Jane Bernstein/ Number 91
My dog, a little gray schnauzer, was sleeping in the corner of my room the day he had a seizure. He was stretched out on his bed, hind legs jerking spasmodically. Even before foam began to bubble from his mouth, I knew he was not running in his sleep, dreaming of rabbits or pursuers. I also knew there was nothing I could do. He was safe on his cushioned bed. I kneeled beside him and waited for the seizure to end. It was May. The leaves on the trees outside my windows were curled and fresh. A familiar feeling of helplessness washed over me.
The seizure was long—at least five minutes. When he stopped convulsing, he was sweaty and dazed. He did not go to sleep, as my daughter would after a seizure. He stood, unsteadily. When I touched him he jerked away. I waited for him to settle, but he was not the gentle creature he had been before the seizure. I worried he would bite me.
It was a Saturday, late afternoon, and the vet’s office had already closed. I got his carrier from storage, thinking he’d be safer and more comfortable during the drive to the emergency veterinary office a half hour away. He liked this fleece-lined bag. Often, after I unzipped the side, he’d step in unassisted, happy to be in his cozy den. Now, though, he was agitated. When I put my hands on him, he turned and bared his teeth. I slipped on leather mittens and a down jacket before I tried again. At last, with some effort, I got him into the carrier.

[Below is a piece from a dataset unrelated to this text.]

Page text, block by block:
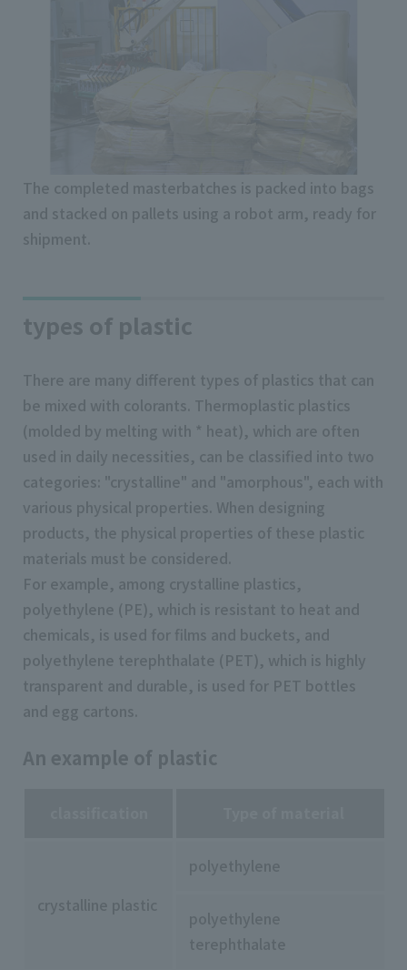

When I stood, it was as if all the layers had peeled off me, and what rose was a memory from a hot summer day, thirty-two years before. My daughter Rachel,10-months old, curly-haired and chubby, jerking forward at the waist. One time and then again, exactly as described in the Merck Manual: the flexion at her waist. The quick bow. Another. I knew what I saw but could not say aloud the words I’d been reading for months. By the next day, these seizures, infantile spasms, became more frequent, more alarming. Clusters of them, five times a day, then ten, then twenty.
Rachel had been born with an uncommon developmental disorder called Optic Nerve Hypoplasia. When she was first diagnosed at six weeks old, the pediatric neuro-ophthalmologist who’d examined her had said she was blind, and might eventually have light and shadow at best. Though that had been heartbreaking, blindness was something I could understand. It was part of a world I knew, one in which people could read and write, go to school, have interests, find love and work. Though I quickly wearied of friends trying to cheer me up with their blind musician stories—the only examples of success they could find—now I can say that I could imagine a life for my baby, if indeed she would be blind. Two months passed before I learned from a pediatric neurologist that other associated disorders often appeared with optic nerve hypoplasia, among them infantile spasms and intellectual impairment.
I found the description of infantile spasms in the Merck Manual, a thick tome with a brown leatherette cover, and tissuey pages, like a Bible. “A kind of epilepsy seen in infants.” And these words, “brain damage is usually evident.”
Every day I sat in my attic office and read that description. Every day, I thought: Please not this. Anything but this.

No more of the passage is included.